White space consists of spaces (U+0020), tabs (U+0009), carriage returns (U+000D), and newlines (U+000A). Within a line, white space has no effect other than to delimit the previous token, but newlines, and spaces at the start of a line, are significant tokens.

Comments: A hash character (#) appearing outside of a string literal marks the start of a comment; the comment extends to the end of the line, not including the newline character. Comments are treated like other white space.

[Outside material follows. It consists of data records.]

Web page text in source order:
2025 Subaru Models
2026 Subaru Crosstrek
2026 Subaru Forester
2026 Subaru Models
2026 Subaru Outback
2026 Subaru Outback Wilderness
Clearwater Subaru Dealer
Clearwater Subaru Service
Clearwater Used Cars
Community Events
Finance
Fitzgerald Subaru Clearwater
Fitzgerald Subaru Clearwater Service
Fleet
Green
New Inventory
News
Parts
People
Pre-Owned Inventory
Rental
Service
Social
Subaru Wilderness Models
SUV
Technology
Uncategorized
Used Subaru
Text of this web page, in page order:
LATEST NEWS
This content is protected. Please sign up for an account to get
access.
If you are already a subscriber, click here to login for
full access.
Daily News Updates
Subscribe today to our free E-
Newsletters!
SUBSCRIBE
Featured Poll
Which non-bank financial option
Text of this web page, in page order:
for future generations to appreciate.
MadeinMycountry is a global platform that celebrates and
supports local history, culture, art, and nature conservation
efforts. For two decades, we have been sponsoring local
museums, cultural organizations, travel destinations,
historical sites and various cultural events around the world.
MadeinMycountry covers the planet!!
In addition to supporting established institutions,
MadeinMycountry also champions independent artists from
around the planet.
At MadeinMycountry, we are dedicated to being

Punctuation: The following punctuation characters or sequences of characters are tokens:

+ - * / // % =
+= -= *= /= //= %= == !=
^ < > << >> & |
^= <= >= <<= >>= &= |=
. , ; : ~ **
( ) [ ] { }

Keywords: The following tokens are keywords and may not be used as identifiers:

and elif in or
break else lambda pass
continue for load return
def if not while

The tokens below also may not be used as identifiers although they do not appear in the grammar; they are reserved as possible future keywords:

as finally nonlocal
assert from raise
class global try
del import with
except is yield
Implementation note:The Go implementation permits `assert` to be used as an identifier, and this feature is widely used in its tests.

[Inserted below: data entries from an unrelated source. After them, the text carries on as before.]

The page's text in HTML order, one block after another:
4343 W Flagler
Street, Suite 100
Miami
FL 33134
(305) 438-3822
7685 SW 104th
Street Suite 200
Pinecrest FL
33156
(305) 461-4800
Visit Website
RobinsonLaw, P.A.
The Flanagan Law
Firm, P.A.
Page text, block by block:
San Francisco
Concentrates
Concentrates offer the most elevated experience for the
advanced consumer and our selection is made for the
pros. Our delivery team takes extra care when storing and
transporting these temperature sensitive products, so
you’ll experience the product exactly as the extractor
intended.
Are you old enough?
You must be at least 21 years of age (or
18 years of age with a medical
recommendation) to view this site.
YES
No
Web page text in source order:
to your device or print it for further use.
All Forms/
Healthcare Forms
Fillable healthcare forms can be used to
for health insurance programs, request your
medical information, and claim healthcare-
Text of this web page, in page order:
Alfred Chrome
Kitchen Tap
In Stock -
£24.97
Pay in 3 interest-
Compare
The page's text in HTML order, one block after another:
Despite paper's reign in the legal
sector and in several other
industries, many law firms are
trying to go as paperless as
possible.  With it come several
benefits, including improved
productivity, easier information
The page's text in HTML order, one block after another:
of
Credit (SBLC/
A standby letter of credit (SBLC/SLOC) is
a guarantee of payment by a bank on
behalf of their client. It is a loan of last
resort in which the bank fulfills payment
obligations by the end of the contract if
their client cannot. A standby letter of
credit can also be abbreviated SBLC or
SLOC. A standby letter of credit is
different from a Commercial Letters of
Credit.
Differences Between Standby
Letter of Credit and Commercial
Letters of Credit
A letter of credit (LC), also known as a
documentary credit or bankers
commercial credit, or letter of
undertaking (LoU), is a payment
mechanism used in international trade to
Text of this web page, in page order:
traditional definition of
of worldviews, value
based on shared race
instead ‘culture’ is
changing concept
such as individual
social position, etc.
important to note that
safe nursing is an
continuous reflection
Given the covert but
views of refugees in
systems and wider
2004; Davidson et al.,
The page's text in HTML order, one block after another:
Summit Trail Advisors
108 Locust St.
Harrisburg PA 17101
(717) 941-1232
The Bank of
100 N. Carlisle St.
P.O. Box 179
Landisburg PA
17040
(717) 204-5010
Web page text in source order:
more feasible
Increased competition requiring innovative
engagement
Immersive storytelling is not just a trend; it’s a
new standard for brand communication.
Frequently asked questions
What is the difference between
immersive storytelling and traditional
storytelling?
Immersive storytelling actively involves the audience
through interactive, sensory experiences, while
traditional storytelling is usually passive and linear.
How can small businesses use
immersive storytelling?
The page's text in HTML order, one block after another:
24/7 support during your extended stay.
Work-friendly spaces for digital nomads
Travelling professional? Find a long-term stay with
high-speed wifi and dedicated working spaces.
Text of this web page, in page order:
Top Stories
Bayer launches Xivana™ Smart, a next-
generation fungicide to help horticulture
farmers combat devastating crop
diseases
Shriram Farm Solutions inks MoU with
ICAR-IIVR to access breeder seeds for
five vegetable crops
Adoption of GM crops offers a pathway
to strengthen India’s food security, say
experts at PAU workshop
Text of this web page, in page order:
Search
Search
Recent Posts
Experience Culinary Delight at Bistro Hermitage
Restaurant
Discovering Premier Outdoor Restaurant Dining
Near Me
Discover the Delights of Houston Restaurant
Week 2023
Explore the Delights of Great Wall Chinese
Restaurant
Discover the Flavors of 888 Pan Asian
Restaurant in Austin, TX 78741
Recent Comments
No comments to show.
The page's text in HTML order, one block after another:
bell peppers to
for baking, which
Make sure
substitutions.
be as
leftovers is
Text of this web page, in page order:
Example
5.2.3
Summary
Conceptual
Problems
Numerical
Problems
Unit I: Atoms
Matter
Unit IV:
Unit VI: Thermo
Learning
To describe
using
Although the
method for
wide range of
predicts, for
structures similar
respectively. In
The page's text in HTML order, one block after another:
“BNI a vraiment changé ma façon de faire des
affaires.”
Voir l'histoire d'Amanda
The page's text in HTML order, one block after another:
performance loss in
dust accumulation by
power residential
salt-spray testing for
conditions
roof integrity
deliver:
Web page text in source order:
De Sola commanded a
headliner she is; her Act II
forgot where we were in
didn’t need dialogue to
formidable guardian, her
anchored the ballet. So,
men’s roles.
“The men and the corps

Identifiers: an identifier is a sequence of Unicode letters, decimal digits, and underscores (_), not starting with a digit. Identifiers are used as names for values.

Examples:

None True len
x index starts_with arg0

Literals: literals are tokens that denote specific values. Starlark has string, integer, and floating-point literals.

0 # int
123 # decimal int
0x7f # hexadecimal int
0o755 # octal int
0b1011 # binary int
0.0 0. .0 # float
1e10 1e+10 1e-10
1.1e10 1.1e+10 1.1e-10
"hello" 'hello' # string
'''hello''' """hello""" # triple-quoted string
r'hello' r"hello" # raw string literal

Integer and floating-point literal tokens are defined by the following grammar:

int = decimal_lit | octal_lit | hex_lit | binary_lit .
decimal_lit = ('1' … '9') {decimal_digit} | '0' .
octal_lit = '0' ('o'|'O') octal_digit {octal_digit} .
hex_lit = '0' ('x'|'X') hex_digit {hex_digit} .
binary_lit = '0' ('b'|'B') binary_digit {binary_digit} .
float = decimals '.' [decimals] [exponent]
| decimals exponent
| '.' decimals [exponent]
.
decimals = decimal_digit {decimal_digit} .
exponent = ('e'|'E') ['+'|'-'] decimals .
decimal_digit = '0' … '9' .
octal_digit = '0' … '7' .
hex_digit = '0' … '9' | 'A' … 'F' | 'a' … 'f' .
binary_digit = '0' | '1' .

String literals

A Starlark string literal denotes a string value. In its simplest form, it consists of the desired text surrounded by matching single- or double-quotation marks:

"abc"
'abc'

Literal occurrences of the chosen quotation mark character must be escaped by a preceding backslash. So, if a string contains several of one kind of quotation mark, it may be convenient to quote the string using the other kind, as in these examples:

'Have you read "To Kill a Mockingbird?"'
"Yes, it's a classic."
"Have you read \"To Kill a Mockingbird?\""
'Yes, it\'s a classic.'

Literal occurrences of the opposite kind of quotation mark, such as an apostrophe within a double-quoted string literal, may be escaped by a backslash, but this is not necessary: "it's" and "it\'s" are equivalent.

String escapes

Within a string literal, the backslash character \ indicates the start of an escape sequence, a notation for expressing things that are impossible or awkward to write directly.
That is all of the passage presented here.